*** DATASET EXTRACT Section Begins ***
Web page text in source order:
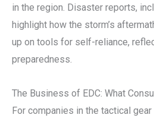
in the region. Disaster reports,
highlight how the storm’s
up on tools for self-reliance,
preparedness.
The Business of EDC: What
For companies in the tactical
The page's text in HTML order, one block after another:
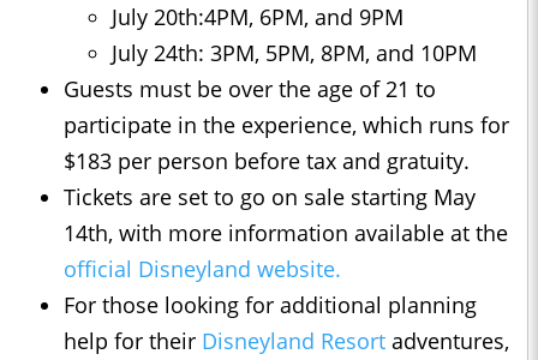
July 20th:4PM, 6PM, and 9PM
July 24th: 3PM, 5PM, 8PM, and 10PM
Guests must be over the age of 21 to
participate in the experience, which runs for
$183 per person before tax and gratuity.
Tickets are set to go on sale starting May
14th, with more information available at the
official Disneyland website.
For those looking for additional planning
help for their Disneyland Resort adventures,
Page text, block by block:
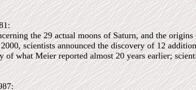
the 29 actual moons of Saturn, and the
scientists announced the discovery of 12
what Meier reported almost 20 years earlier;
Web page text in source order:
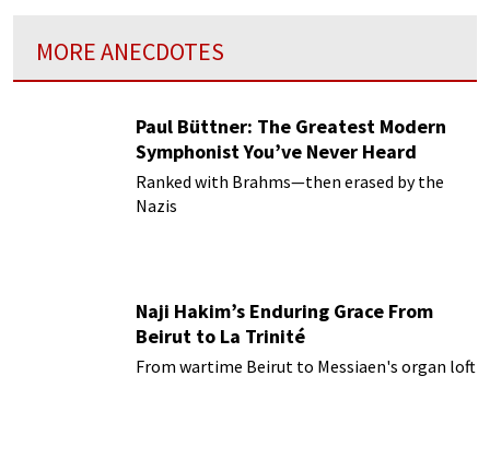
MORE ANECDOTES
Paul Büttner: The Greatest Modern
Symphonist You’ve Never Heard
Ranked with Brahms—then erased by the
Nazis
Naji Hakim’s Enduring Grace From
Beirut to La Trinité
From wartime Beirut to Messiaen's organ loft
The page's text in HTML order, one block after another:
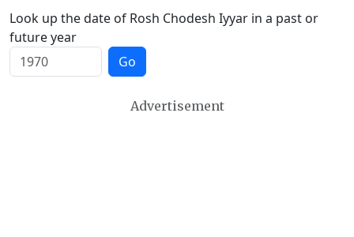
Look up the date of Rosh Chodesh Iyyar in a past or
future year
Go
Advertisement
*** DATASET EXTRACT Section Ends ***
TASK TO CARRY OUT
Please print every record exactly, leaving out the pictures.

WRITTEN RESPONSE
Web page text in source order:
in the region. Disaster reports,
highlight how the storm’s
up on tools for self-reliance,
preparedness.
The Business of EDC: What
For companies in the tactical
The page's text in HTML order, one block after another:
July 20th:4PM, 6PM, and 9PM
July 24th: 3PM, 5PM, 8PM, and 10PM
Guests must be over the age of 21 to
participate in the experience, which runs for
$183 per person before tax and gratuity.
Tickets are set to go on sale starting May
14th, with more information available at the
official Disneyland website.
For those looking for additional planning
help for their Disneyland Resort adventures,
Page text, block by block:
the 29 actual moons of Saturn, and the
scientists announced the discovery of 12
what Meier reported almost 20 years earlier;
Web page text in source order:
MORE ANECDOTES
Paul Büttner: The Greatest Modern
Symphonist You’ve Never Heard
Ranked with Brahms—then erased by the
Nazis
Naji Hakim’s Enduring Grace From
Beirut to La Trinité
From wartime Beirut to Messiaen's organ loft
The page's text in HTML order, one block after another:
Look up the date of Rosh Chodesh Iyyar in a past or
future year
Go
Advertisement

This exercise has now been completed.